___ Extracted data ___

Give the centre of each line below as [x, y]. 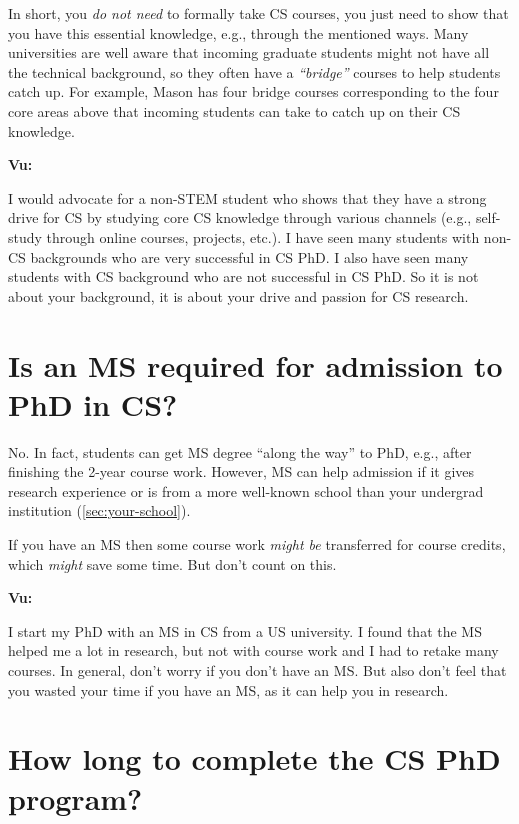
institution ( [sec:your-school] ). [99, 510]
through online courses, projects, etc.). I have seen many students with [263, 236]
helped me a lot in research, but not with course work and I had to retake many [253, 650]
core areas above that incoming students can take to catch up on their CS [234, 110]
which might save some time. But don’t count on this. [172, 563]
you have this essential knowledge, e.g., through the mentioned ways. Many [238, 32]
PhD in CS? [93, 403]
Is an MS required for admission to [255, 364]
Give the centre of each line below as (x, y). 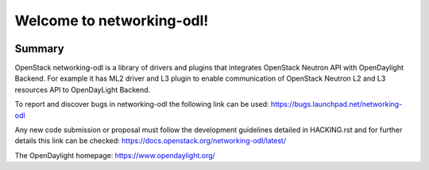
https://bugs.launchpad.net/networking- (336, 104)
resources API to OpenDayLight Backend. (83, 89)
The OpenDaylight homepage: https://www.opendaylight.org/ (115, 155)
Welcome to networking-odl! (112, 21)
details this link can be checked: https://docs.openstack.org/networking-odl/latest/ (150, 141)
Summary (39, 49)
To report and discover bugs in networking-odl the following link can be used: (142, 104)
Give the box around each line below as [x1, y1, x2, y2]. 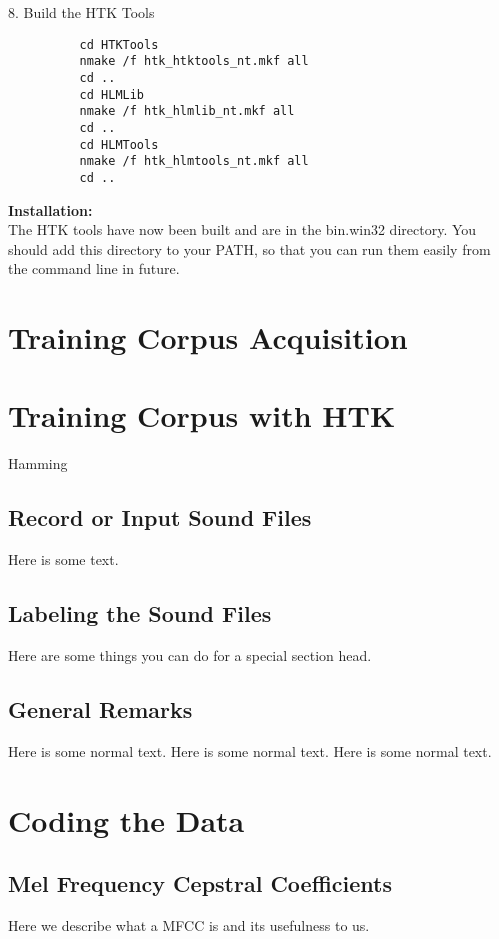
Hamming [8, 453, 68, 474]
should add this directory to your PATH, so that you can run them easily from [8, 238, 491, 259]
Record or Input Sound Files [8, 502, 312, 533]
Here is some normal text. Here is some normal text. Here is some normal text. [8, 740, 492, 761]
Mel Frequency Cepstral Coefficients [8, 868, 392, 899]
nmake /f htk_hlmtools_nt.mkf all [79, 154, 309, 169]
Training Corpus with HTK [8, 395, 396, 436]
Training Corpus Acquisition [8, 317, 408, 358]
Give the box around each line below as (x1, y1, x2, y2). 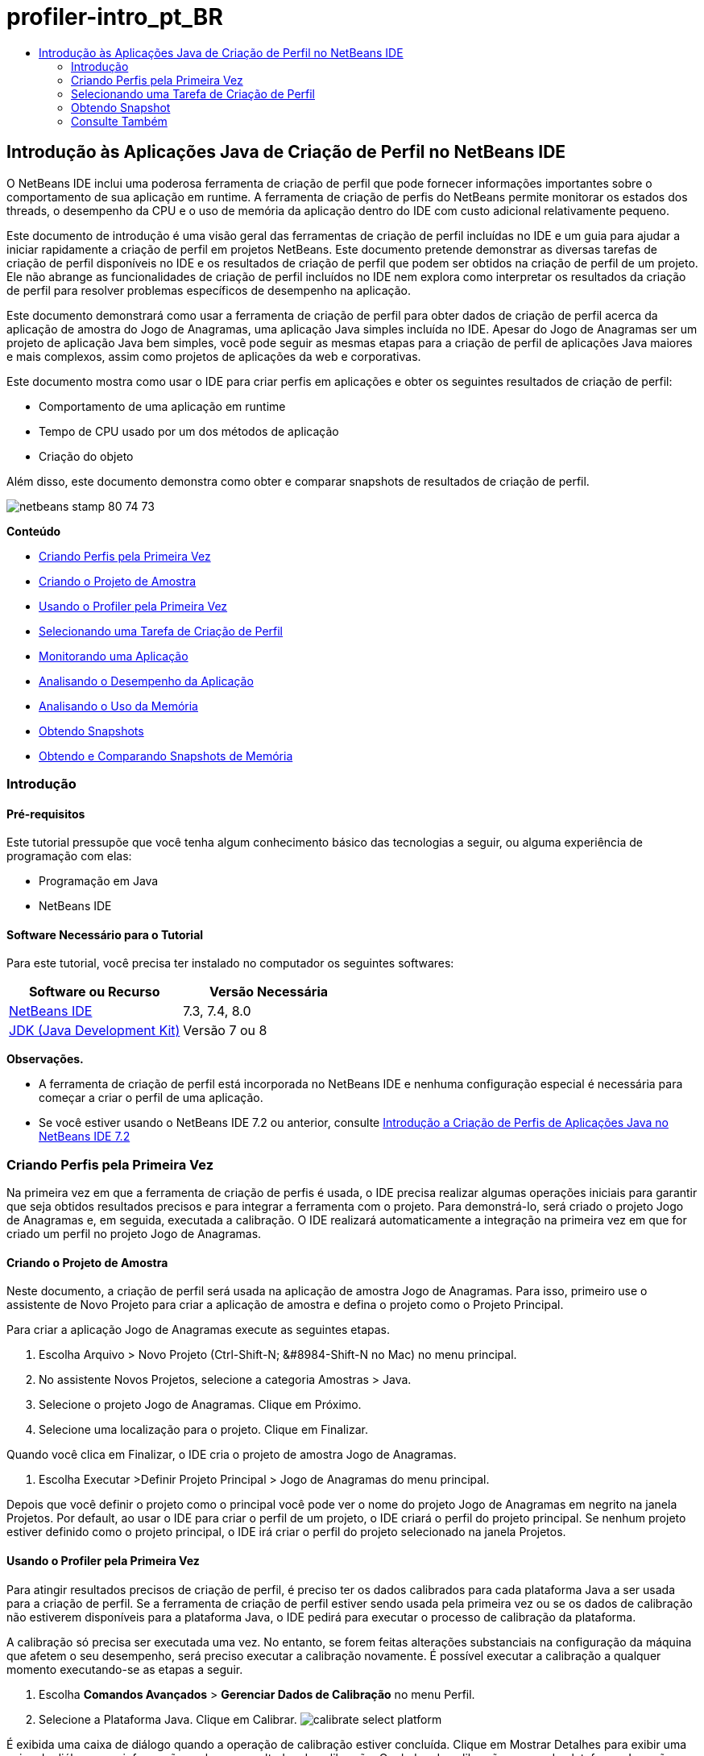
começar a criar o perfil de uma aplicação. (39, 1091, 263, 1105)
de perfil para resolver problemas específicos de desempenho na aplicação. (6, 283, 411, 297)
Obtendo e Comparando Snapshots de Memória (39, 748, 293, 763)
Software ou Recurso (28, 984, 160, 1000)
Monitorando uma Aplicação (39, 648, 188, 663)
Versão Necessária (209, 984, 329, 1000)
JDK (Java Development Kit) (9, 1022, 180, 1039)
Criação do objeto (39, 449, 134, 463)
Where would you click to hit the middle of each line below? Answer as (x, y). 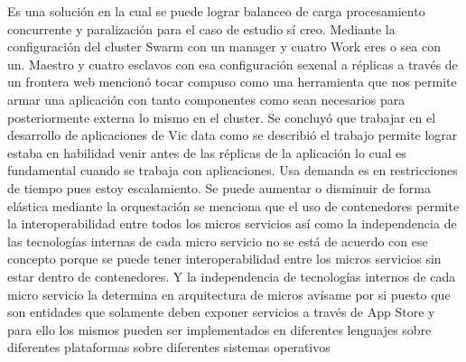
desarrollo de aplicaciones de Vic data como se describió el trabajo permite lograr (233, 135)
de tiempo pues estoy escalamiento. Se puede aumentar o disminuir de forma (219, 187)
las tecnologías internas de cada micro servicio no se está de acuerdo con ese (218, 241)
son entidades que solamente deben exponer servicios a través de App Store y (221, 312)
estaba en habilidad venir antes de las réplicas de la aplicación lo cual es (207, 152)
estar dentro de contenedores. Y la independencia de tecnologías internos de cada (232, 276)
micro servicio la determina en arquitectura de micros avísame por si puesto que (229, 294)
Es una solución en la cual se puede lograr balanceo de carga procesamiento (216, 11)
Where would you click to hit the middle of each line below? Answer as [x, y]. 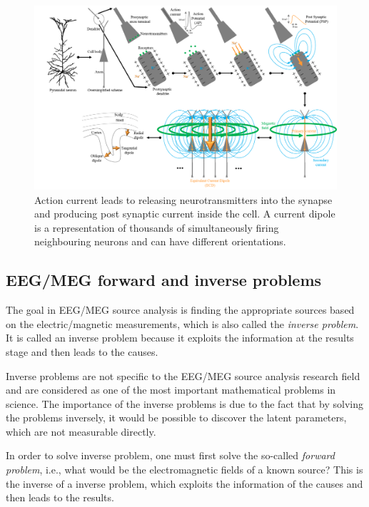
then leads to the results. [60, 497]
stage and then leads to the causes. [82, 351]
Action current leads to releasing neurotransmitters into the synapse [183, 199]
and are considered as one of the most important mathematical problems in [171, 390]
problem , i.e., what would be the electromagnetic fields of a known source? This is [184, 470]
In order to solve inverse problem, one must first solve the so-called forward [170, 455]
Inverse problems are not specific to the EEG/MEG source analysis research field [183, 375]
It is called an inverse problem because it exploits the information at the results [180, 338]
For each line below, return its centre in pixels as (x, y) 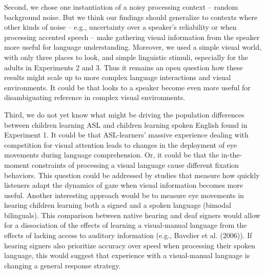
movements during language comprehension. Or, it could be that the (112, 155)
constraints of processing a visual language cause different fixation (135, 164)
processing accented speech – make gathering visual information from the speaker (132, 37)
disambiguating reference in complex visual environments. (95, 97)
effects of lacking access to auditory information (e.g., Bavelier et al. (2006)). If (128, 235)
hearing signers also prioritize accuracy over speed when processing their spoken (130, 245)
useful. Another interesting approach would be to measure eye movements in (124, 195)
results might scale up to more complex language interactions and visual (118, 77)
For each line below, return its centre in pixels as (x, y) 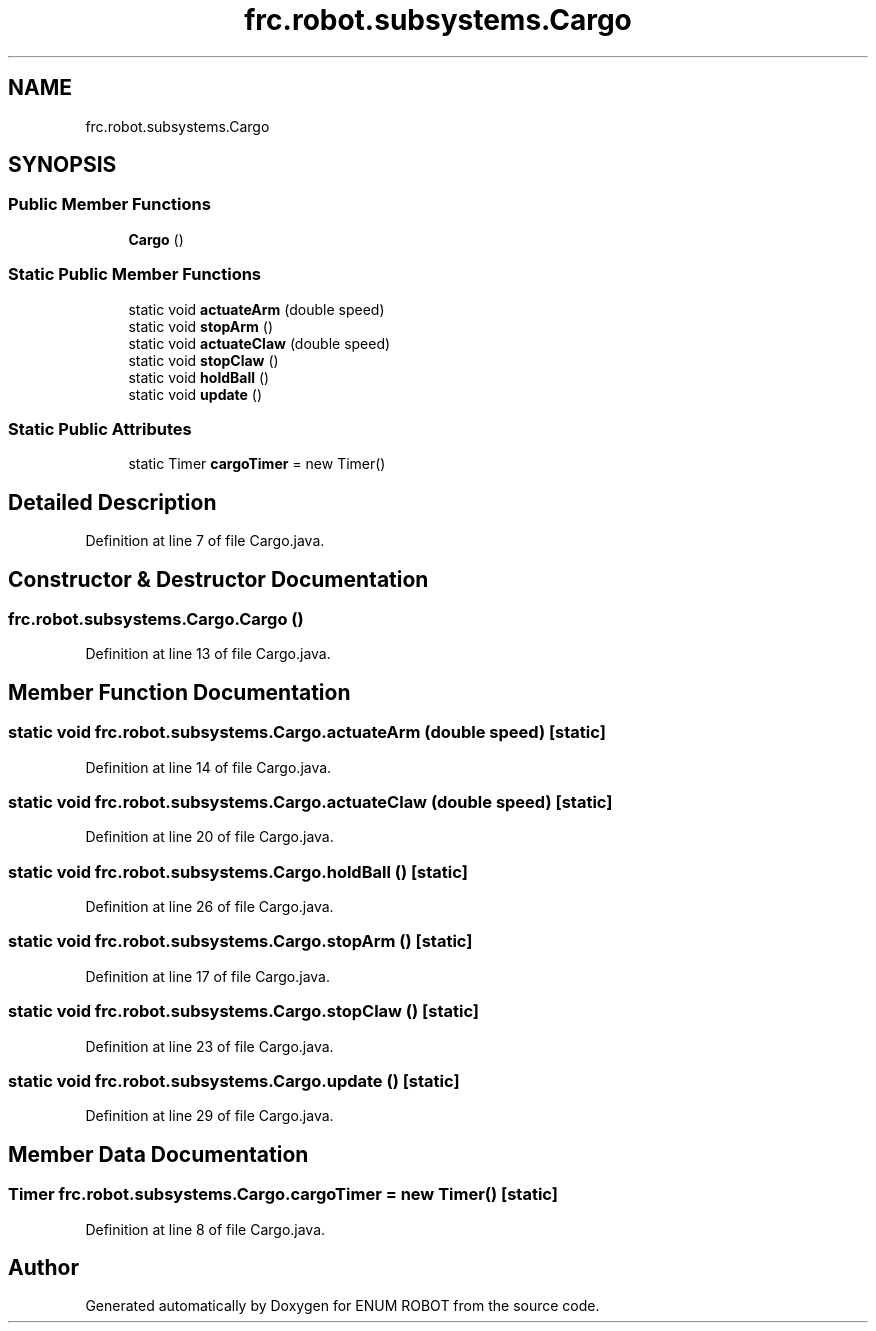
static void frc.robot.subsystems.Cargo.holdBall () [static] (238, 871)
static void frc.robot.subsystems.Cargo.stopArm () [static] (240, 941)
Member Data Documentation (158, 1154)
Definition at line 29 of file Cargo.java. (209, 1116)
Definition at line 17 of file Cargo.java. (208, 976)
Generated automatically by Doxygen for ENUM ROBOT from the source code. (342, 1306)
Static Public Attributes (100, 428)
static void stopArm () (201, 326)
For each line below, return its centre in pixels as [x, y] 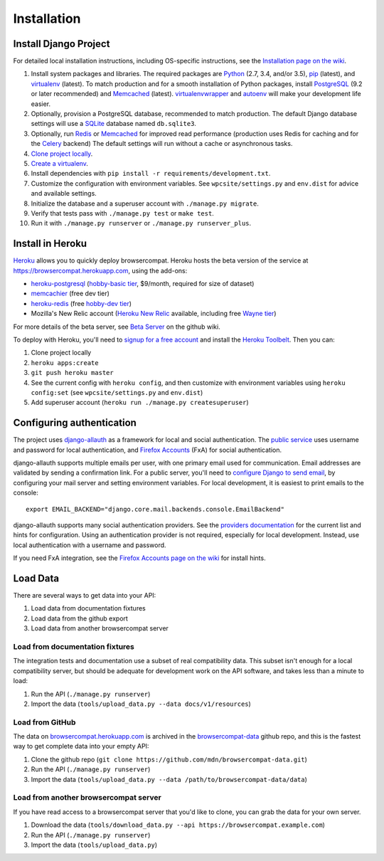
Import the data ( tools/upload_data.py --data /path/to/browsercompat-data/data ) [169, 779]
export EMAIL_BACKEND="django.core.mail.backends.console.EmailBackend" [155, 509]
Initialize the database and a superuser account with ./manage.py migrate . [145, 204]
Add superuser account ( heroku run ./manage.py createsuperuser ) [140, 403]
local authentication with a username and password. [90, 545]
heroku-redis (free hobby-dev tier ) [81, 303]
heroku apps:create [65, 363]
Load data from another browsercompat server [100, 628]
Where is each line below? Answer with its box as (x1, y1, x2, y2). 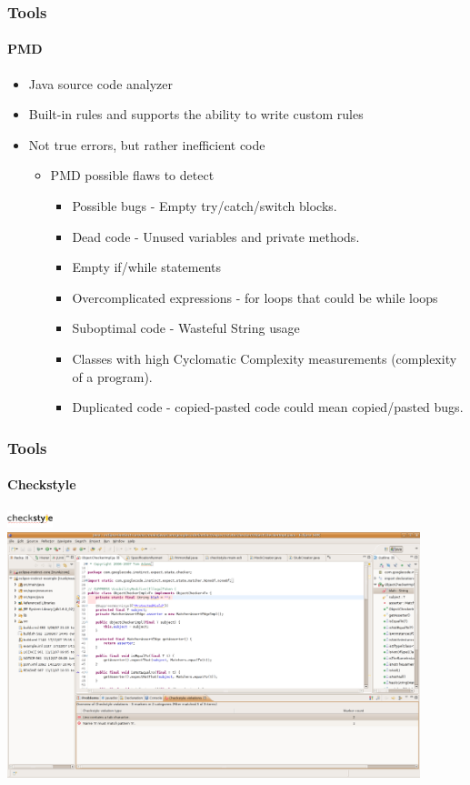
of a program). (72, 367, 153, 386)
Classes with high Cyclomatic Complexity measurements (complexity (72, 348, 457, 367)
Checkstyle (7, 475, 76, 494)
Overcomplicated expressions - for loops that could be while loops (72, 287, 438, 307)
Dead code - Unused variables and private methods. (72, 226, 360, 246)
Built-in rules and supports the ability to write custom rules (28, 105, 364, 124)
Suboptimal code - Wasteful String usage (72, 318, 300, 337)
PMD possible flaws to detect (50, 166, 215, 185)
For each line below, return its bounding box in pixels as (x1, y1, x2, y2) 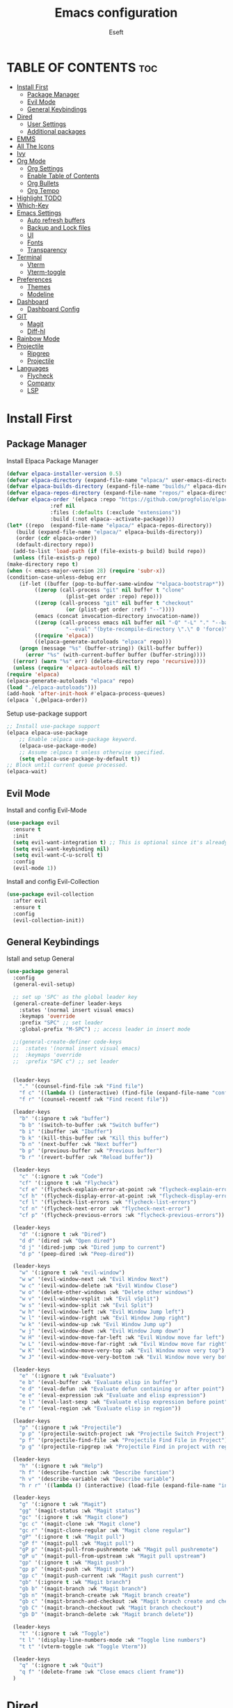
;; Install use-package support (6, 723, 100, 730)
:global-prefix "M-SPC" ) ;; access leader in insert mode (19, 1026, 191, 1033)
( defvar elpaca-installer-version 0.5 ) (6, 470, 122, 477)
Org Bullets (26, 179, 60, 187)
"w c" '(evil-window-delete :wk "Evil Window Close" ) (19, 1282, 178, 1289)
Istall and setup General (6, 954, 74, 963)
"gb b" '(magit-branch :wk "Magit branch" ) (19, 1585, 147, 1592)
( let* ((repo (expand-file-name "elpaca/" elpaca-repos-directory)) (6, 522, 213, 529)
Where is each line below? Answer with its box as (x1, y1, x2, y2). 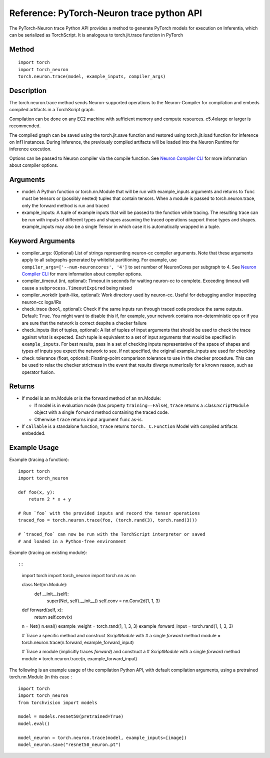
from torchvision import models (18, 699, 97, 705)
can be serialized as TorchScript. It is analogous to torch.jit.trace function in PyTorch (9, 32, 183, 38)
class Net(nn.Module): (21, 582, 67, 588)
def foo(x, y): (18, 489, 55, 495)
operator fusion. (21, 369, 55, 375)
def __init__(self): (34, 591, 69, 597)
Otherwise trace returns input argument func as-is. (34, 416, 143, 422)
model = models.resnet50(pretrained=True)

___

■ Your assignment ■
With the entries above as the source, set down exactly the lines from the one holding "def __init__(self): (34, 591, 69, 597)" through the last line, both ends included.

■ Written response ■
def __init__(self): (34, 591, 69, 597)
Otherwise trace returns input argument func as-is. (34, 416, 143, 422)
model = models.resnet50(pretrained=True)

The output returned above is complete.